Let it be set down as an established principle, then, that what is morally wrong can never be expedient — not even when one secures by means of it that which one thinks expedient; for the mere act of thinking a course expedient, when it is morally {50} wrong, is demoralizing. But, as I said above, cases often arise in which expediency may seem to clash with moral rectitude; and so we should examine carefully and see whether their conflict is inevitable or whether they may be reconciled. The following are problems of this sort: suppose, for example, a time of dearth and famine at Rhodes, with provisions at fabulous prices; and suppose that an honest man has imported a large cargo of grain from Alexandria and that to his certain knowledge also several other importers have set sail from Alexandria, and that on the voyage he has sighted their vessels laden with grain and bound for Rhodes; is he to report the fact to the Rhodians or is he to keep his own counsel and sell his own stock at the highest market price? I am assuming the case of a virtuous, upright man, and I am raising the question how a man would think and reason who would not conceal the facts from the Rhodians if he thought that it was immoral to do so, but who might be in doubt whether such silence would really be immoral.

{51} In deciding cases of this kind Diogenes of Babylonia, a great and highly esteemed Stoic, consistently holds one view; his pupil Antipater, a most profound scholar, holds another. According to Antipater all the facts should be disclosed, that the buyer may not be uninformed of any detail that the seller knows; according to Diogenes the seller should declare any defects in his wares, in so far as such a course is prescribed by the common law of the land; but for the rest, since he has goods to sell, he may try to sell them to the best possible advantage, provided he is guilty of no misrepresentation.

"I have imported my stock," Diogenes's merchant will say; "I have offered it for sale; I sell at a price no higher than my competitors — perhaps even lower, when the market is overstocked. Who is wronged?"

??{52}"What say you?" comes Antipater's argument on the other side; "it is your duty to consider the interests of your fellow-men and to serve society; you were brought into the world under these conditions and have these inborn principles which you are in duty bound to obey and follow, that your interest shall be the interest of the community and conversely that the interest of the community shall be your interest as well; will you, in view of all these facts, conceal from your fellow-men what relief in plenteous supplies is close at hand for them?"

"It is one thing to conceal," Diogenes will perhaps reply; not to reveal is quite a different thing.
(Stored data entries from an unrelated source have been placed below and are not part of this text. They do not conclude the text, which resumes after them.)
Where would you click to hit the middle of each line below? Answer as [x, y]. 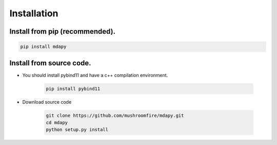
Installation [34, 13]
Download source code [47, 102]
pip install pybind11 [73, 89]
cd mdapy [57, 123]
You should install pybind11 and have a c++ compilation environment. [95, 75]
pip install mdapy [43, 47]
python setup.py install [77, 130]
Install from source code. [51, 63]
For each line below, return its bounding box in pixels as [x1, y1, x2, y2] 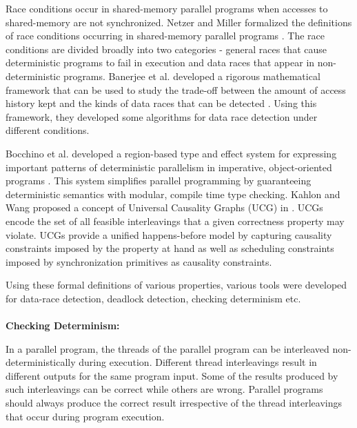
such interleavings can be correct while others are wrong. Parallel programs [6, 382, 323, 396]
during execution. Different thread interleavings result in [79, 355, 317, 369]
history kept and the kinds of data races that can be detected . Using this [6, 96, 317, 110]
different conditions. [6, 123, 90, 137]
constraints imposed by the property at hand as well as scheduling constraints [6, 241, 334, 255]
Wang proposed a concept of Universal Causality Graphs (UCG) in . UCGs [6, 200, 323, 215]
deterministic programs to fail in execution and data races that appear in [6, 55, 315, 70]
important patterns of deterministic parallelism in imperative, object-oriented [6, 159, 332, 174]

At this present moment I am not concealing from you, even if I am not revealing to you, the nature of gods or the highest good; and to know these secrets would be of more advantage to you than to know that the price of wheat was down. But I am under no obligation to tell you everything that it may be to your interest to be told."
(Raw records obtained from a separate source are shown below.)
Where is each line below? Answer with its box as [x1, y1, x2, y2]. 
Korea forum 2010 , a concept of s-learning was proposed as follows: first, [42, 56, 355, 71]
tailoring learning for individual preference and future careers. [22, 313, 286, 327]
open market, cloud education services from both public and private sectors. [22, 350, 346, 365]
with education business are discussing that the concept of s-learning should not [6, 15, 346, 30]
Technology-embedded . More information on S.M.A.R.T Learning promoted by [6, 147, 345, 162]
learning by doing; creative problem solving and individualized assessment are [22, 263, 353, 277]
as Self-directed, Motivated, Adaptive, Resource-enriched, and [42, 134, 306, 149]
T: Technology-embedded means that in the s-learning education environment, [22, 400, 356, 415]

{53} "Yea," Antipater will say, "but you are, as you must admit, if you will only bethink you of the bonds of fellowship forged by Nature and existing between man and man."

"I do not forget them," the other will reply: but do you mean to say that those bonds of fellowship are such that there is no such thing as private property? If that is the case, we should not sell anything at all, but freely give everything away."

XIII.

In this whole discussion, you see, no one says, "However wrong morally this or that may be, still, since it is expedient, I will do it"; but the one side asserts that a given act is expedient, without being morally wrong, while the other insists that the act should not be done, because it is morally wrong. {54} Suppose again that an honest man is offering a house for sale on account of certain undesirable features of which he himself is aware but which nobody else knows; suppose it is unsanitary, but has the reputation of being healthful; suppose it is not generally known that vermin are to be found in all the bedrooms; suppose, finally, that it is built of unsound timber and likely to collapse, but that no one knows about it except the owner; if the vendor does not tell the purchaser these facts but sells him the house for far more than he could reasonably have expected to get for it, I ask whether his transaction is unjust or dishonourable.
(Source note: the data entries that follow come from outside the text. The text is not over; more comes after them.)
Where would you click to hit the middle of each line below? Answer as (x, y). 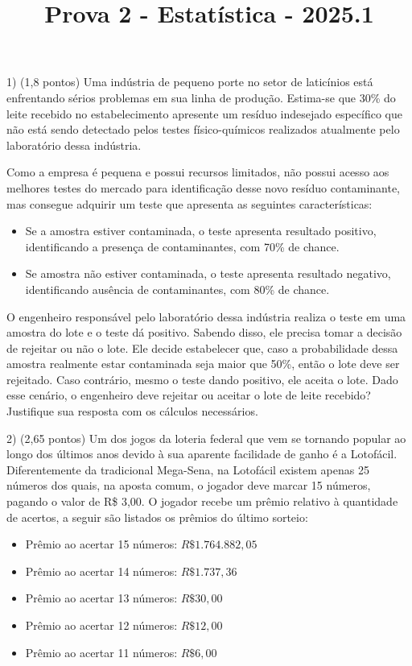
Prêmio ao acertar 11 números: (101, 652)
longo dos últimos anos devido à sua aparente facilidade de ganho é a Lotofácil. (202, 454)
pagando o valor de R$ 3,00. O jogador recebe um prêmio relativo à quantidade (202, 501)
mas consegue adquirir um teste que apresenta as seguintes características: (190, 203)
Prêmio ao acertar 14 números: (101, 571)
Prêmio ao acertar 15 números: (101, 544)
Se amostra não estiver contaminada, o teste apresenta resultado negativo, (208, 273)
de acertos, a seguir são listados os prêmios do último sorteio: (157, 517)

{55} "Yes," says Antipater, "it is; for to allow a purchaser to be hasty in closing a deal and through mistak ?? worse than refusing to set a man on his way: It is deliberately leading a man astray."

"Can you say," answers Diogenes, "that he compelled you to purchase, when he did not even advise it? He advertised for sale what he did not like; you bought what you did like. If people are not considered guilty of swindling when they place upon their placards FOR SALE: A FINE VILLA, WELL BUILT, even when it is neither good nor properly built, still less guilty are they who say nothing in praise of their house. For there the purchaser may exercise his own judgment, what fraud can there be on the part of the vendor? But if, again, not all that is expressly stated has to be made good, do you think a man is bound to make good what has not been said? What, pray, would be more stupid than for a vendor to recount all the faults in the article he is offering for sale? And what would be so absurd as for an auctioneer to cry, at the owner's bidding, 'Here is an unsanitary house for sale'?"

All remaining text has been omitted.